1. For us to claim a mediation effect the first step is to show a significant relationship between independent variable and the mediator (A) and then show a significant relationship between the mediator and the dependent variable (B) and then a significant relationship between the IV and DV (C). However, others have argued that these requirements for mediation result in very low power. The final step in proving mediation is that once the mediator and independent variable are used simultaneously to predict the dependent variable then the significant path between the independent and dependent variable is now reduced, if not insignificant. Therefore, mediation tests the causal chain X leads to change in mediator which leads to change in Y and explains why X affects Y. Mediators tell us why something works

   Ex. SES predicts parental education levels. Parental education levels predict child reading ability. Parental education levels are shown to explore the relationship between SES and reading ability.

·      Mediation: third variable accounts for the relation between the IV and the DV. So the relationship between an IV and DV is explained by the mediator on a causal path. Therefore, mediation tests the causal chain X leads to change in mediator which leads to change in Y and explains why X affects Y. Mediators tell us why something works

o      Step 1 – IV predicts DV

·      Caveat – not always necessary. If steps 2 &3 are met then path between IV and DV are implied

o      Step 2 – IV predicts mediator (have to have)

o      Step 3 – Mediator predicts DV (controlling for IV)

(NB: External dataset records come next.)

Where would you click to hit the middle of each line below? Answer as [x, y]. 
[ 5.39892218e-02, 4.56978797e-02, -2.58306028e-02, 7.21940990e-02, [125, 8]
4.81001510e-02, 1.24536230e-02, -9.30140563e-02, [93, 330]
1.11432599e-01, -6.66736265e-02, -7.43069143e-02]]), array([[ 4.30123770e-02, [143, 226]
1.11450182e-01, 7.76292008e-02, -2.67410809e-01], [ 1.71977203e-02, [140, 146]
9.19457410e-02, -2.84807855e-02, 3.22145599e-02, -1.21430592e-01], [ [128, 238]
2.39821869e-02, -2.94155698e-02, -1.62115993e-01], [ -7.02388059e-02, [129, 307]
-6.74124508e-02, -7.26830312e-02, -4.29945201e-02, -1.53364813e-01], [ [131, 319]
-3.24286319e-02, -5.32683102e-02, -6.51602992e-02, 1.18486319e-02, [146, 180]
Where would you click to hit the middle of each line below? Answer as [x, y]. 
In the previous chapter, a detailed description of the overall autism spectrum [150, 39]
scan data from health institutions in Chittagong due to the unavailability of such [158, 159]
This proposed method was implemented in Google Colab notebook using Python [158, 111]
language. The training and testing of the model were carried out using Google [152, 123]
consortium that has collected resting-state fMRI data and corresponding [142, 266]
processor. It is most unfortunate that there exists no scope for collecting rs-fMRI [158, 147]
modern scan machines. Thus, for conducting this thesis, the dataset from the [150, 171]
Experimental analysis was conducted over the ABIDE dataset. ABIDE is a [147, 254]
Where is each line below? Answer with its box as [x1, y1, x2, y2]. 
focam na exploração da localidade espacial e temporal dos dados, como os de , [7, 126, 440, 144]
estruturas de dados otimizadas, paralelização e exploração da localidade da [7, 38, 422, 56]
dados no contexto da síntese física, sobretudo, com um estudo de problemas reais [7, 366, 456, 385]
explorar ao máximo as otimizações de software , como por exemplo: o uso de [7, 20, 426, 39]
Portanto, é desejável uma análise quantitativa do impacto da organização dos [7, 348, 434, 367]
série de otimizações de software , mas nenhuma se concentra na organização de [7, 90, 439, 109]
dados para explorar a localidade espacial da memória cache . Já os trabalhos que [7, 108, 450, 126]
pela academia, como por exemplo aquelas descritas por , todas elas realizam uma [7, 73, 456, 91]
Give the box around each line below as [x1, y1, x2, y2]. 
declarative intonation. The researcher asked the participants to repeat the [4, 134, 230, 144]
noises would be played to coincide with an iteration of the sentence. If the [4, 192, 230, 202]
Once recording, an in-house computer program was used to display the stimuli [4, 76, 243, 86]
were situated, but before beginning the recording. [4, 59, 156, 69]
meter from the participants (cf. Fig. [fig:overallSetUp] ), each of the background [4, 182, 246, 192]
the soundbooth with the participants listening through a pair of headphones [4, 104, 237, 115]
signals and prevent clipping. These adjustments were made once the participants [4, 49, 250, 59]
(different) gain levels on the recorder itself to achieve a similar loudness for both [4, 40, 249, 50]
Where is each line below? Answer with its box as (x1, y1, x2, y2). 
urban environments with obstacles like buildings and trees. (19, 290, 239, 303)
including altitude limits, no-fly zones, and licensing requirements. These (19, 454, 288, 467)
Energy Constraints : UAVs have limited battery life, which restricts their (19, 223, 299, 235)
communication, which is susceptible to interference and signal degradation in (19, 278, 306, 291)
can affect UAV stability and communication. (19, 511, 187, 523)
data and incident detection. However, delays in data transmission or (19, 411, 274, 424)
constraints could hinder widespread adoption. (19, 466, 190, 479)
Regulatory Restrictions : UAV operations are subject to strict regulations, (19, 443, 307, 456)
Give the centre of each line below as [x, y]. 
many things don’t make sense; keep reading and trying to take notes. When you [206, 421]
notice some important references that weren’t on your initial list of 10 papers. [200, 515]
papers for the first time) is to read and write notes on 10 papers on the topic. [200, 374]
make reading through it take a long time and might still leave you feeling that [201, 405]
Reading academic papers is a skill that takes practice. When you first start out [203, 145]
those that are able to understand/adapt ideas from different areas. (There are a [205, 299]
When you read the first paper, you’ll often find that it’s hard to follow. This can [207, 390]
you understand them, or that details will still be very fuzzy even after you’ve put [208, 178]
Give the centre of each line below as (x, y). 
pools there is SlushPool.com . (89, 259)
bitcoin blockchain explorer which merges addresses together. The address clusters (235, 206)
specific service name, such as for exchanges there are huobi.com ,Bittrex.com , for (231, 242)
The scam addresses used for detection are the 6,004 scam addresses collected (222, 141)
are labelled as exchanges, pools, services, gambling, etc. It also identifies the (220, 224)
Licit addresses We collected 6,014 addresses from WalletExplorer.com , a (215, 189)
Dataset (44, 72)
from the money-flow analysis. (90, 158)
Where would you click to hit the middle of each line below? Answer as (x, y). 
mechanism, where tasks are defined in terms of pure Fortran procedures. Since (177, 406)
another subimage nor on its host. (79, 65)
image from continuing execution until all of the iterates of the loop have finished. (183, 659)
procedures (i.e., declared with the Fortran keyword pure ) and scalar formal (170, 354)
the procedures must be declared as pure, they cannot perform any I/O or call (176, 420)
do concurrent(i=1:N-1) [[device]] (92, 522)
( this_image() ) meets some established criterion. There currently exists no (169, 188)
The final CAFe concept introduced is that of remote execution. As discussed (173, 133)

·      others have argued that steps 1-3 for mediation result in very low power so Baron and Kenny say step 4 is the final step in proving mediation

o      Step 4 -  when mediator is entered into regression, the relation between IV and DV disappears (or weakens)

o      Ex: Does body dissatisfaction mediate the effect of body mass index on the drive for thinness? If significant, body dissatisfaction would explain the relationship between BMI and drive for thinness.

Moderation : Third variable (moderator) affects the direction and/or strength of the relation between IV and DV. The moderator can influence the magnitude and/or direction of the relationship between the two variables. Does not explain why X affects Y as in mediation but does tell us if the relation between X and Y is different at different levels of (Moderator) so for who or under what conditions.

Testing for moderation includes seeing whether there is an interaction between predictor x moderator that significantly predicts the outcome variable.

Ex: Is the effect of stress on depression symptoms moderated by social support? For individuals with high social support, relationship between stress and depression weakens. Or ,for individuals with low social support, relationship between stress and depression is amplified. Ex. Gender moderates the relationship between work experience and salary.